The records Start Marker

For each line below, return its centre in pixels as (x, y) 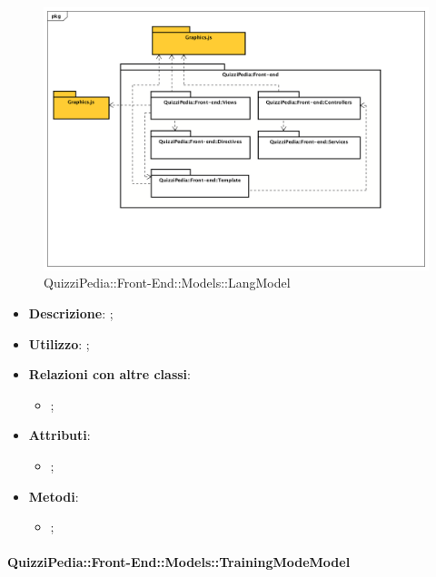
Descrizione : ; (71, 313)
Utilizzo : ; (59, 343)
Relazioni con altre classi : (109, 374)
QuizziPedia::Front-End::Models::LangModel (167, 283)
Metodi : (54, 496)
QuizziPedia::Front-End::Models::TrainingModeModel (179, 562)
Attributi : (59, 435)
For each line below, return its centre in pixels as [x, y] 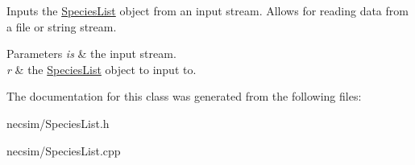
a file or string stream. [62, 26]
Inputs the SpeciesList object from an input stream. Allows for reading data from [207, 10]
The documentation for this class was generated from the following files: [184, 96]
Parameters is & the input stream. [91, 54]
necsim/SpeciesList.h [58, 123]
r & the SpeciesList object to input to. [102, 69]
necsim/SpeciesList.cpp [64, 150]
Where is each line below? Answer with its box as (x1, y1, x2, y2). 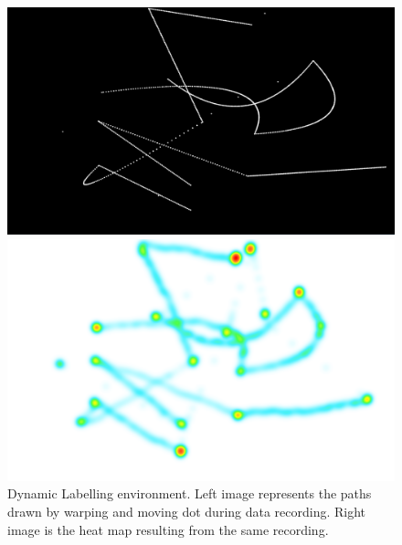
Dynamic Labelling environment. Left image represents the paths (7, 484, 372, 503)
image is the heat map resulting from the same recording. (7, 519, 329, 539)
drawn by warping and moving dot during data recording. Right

The records End Marker
The records Start Marker

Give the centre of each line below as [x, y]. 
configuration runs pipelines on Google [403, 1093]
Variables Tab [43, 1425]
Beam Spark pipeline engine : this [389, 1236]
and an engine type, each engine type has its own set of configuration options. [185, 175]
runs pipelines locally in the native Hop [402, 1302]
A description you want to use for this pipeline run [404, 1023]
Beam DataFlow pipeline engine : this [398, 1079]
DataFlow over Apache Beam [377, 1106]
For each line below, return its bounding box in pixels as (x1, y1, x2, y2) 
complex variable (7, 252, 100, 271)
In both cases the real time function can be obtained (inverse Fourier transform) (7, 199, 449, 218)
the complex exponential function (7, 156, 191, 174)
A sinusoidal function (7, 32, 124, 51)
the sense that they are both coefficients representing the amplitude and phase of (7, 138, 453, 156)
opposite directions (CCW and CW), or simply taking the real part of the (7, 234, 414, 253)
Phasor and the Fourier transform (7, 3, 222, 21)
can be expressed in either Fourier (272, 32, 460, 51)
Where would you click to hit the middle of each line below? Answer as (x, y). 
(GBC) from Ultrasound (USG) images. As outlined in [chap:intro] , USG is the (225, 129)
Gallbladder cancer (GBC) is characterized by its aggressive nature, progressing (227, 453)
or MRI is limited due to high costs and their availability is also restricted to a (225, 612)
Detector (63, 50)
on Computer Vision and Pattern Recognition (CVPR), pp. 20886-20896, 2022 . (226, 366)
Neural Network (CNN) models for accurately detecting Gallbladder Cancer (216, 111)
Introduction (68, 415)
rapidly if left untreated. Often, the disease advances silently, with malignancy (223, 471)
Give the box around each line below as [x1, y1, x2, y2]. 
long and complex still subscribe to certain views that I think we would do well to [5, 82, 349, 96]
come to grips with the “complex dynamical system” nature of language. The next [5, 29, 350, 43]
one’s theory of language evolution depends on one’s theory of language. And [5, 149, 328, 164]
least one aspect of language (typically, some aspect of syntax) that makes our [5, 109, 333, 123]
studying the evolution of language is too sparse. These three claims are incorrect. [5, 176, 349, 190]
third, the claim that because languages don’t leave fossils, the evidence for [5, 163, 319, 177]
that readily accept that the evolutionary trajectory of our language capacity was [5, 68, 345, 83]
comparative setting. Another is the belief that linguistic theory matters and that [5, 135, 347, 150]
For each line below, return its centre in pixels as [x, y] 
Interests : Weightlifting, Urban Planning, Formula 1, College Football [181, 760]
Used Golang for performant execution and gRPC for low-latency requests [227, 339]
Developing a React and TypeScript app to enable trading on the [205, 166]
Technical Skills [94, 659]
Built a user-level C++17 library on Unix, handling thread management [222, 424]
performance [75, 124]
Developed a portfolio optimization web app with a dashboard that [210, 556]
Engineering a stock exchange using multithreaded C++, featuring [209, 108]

The records End Marker
The records Start Marker

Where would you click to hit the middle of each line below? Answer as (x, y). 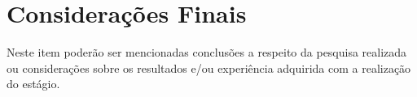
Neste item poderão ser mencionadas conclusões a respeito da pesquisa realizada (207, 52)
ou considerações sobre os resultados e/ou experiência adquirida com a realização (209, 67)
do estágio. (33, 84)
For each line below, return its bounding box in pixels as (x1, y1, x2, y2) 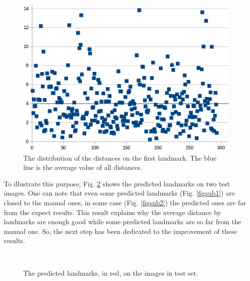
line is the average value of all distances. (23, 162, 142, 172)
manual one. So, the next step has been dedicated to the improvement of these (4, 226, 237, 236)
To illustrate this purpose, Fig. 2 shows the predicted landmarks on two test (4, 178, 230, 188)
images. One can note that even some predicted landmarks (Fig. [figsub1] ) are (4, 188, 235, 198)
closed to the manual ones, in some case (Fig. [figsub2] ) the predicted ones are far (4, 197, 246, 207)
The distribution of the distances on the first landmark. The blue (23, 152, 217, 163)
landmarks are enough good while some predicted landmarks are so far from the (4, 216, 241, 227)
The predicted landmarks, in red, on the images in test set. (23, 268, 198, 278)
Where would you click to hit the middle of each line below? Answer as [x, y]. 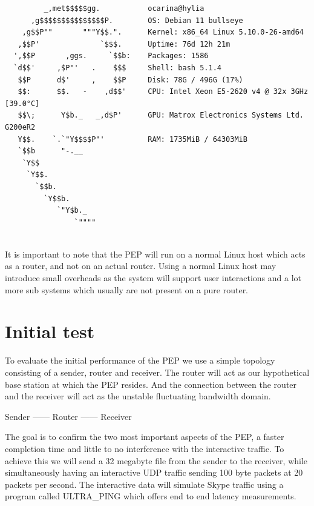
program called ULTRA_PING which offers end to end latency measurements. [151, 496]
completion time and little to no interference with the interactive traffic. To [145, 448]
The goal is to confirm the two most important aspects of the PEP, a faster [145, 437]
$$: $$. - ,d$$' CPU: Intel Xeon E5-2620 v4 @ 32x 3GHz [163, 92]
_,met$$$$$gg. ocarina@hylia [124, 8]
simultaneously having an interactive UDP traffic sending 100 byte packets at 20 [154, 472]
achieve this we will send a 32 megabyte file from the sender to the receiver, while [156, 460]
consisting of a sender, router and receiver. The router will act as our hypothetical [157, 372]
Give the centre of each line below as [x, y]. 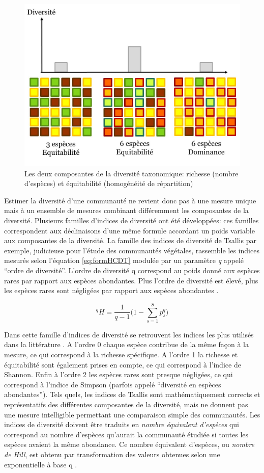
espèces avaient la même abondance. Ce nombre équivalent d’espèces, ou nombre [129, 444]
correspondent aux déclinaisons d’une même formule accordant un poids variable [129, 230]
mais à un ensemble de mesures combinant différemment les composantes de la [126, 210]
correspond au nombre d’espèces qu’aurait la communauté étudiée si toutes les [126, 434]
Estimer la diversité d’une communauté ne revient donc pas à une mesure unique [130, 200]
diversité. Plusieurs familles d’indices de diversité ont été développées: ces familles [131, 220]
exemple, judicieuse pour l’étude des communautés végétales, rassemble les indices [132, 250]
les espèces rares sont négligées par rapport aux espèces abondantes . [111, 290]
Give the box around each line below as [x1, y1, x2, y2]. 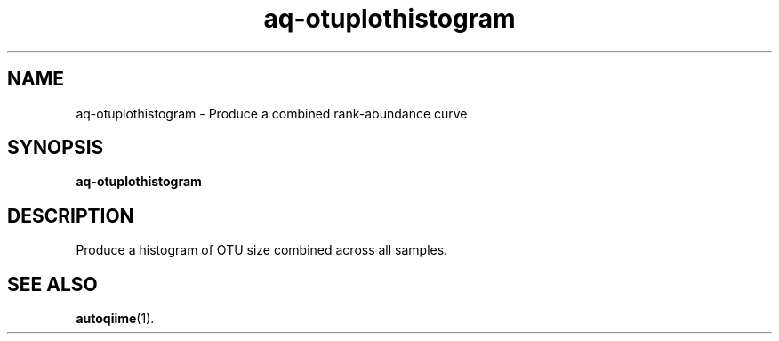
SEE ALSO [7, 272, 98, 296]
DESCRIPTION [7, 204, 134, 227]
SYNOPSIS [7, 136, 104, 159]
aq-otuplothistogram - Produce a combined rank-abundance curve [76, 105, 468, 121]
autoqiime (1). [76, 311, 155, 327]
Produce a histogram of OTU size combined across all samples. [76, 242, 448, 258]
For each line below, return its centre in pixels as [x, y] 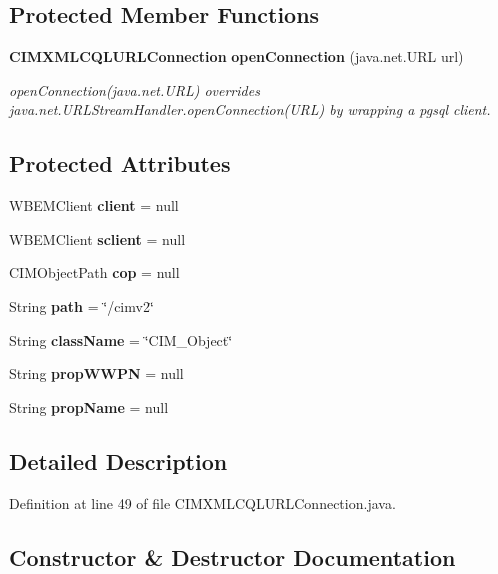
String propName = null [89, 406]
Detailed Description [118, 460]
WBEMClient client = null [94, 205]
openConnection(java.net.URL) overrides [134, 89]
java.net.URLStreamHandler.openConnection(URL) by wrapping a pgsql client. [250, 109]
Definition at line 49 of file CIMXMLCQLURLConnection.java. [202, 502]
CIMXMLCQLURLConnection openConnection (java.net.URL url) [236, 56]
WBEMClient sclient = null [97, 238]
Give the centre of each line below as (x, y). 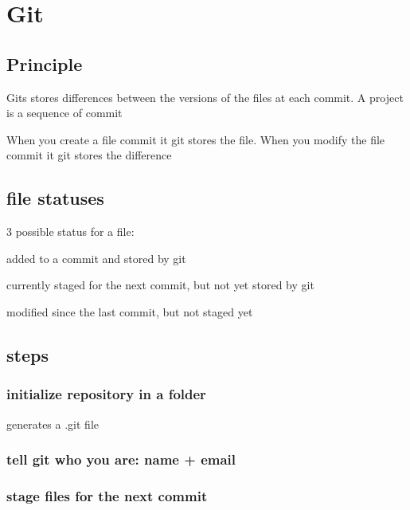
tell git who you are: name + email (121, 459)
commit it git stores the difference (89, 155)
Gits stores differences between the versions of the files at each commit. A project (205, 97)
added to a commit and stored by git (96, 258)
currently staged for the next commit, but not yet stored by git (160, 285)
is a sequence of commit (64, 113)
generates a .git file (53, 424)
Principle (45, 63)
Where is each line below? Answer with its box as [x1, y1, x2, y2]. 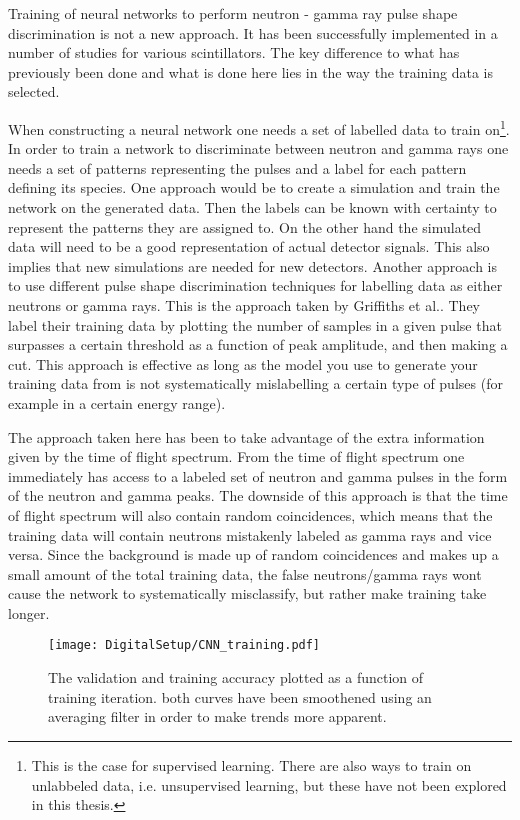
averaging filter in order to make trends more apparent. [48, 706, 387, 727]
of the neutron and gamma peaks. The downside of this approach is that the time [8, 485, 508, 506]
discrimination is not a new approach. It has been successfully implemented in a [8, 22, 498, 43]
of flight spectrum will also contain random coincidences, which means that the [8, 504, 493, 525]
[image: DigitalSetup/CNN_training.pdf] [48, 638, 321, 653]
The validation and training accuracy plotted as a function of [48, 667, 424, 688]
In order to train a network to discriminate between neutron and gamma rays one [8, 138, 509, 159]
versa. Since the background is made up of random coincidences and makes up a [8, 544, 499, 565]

The records End Marker

■ **Task description**
Report each line in the entries where the string "Fourier" occurs.

■ **Exercise answer**
In both cases the real time function can be obtained (inverse Fourier transform) (7, 199, 449, 218)
Phasor and the Fourier transform (7, 3, 222, 21)
can be expressed in either Fourier (272, 32, 460, 51)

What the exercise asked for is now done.